**Exercise directions**
Filter the listing below down to the lines holding the word "microneedling", and copy those lines.

======== Data to use

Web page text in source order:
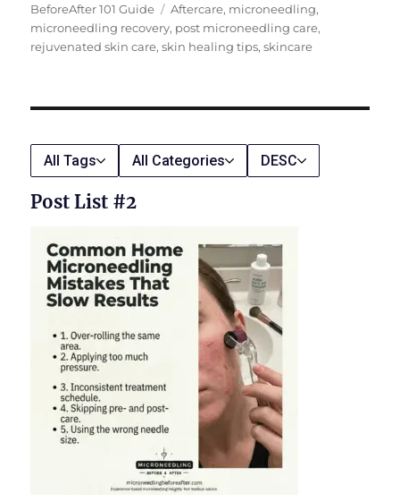
on
BeforeAfter 101 Guide
Tags
Aftercare, microneedling,
microneedling recovery, post microneedling care,
rejuvenated skin care,skin healing tips,skincare
All Tags All Categories DESC
Post List #2

================

**Answer box**
Aftercare, microneedling,
microneedling recovery, post microneedling care,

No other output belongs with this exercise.